Is this an Intel bug? Is there anything in the OpenCL standard, that allows the implementation to delay the scheduling till it is actually waited for?

For reference: Using Linux Mint, Kernel 4.13.0-32-generic #35~16.04.1-Ubuntu SMP.
OpenCL runtime from https://software.intel.com/en-us/articles/opencl-drivers (intel-opencl-r5.0 (SRB5.0) Linux driver package) and installed via:

sudo alien --to-deb *.rpm
sudo dpkg -i *.deb
sudo ln -s /opt/intel/opencl/include/CL /usr/local/include/CL
sudo apt-get install ocl-icd-libopencl1
1

1 Answers

2
votes

OpenCL commands enqueued by clEnqueueXXX do not start execution, until you call clFlush or clFinish functions.

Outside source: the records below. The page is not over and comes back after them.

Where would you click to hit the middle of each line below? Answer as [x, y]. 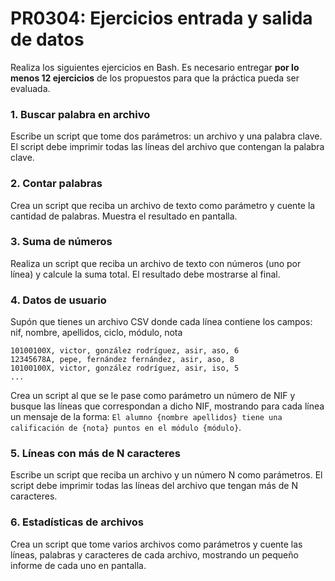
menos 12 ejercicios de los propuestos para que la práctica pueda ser [155, 78]
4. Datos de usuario [58, 300]
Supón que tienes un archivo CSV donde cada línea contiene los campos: [161, 322]
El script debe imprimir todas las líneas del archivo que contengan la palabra [167, 147]
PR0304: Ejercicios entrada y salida [161, 18]
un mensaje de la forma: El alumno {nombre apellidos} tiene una [146, 417]
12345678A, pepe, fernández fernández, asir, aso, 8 [122, 360]
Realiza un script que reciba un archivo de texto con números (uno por [156, 263]

  • clFlush basically moves all commands from CL_QUEUED state to CL_SUBMITTED state (see clGetEventInfo documentation for a list of all states).

  • clFinish does the same as clFlush, but also blocks until all commands in a queue finish execution.

In your example, you should add clFlush call before the loop to make it work.

Edit: some OpenCL implementations can do an implicit clFlush after enqueue, so a command can start right after clEnqueueXXX call. This is not portable, and for general case, you should still use clFlush or clFinish.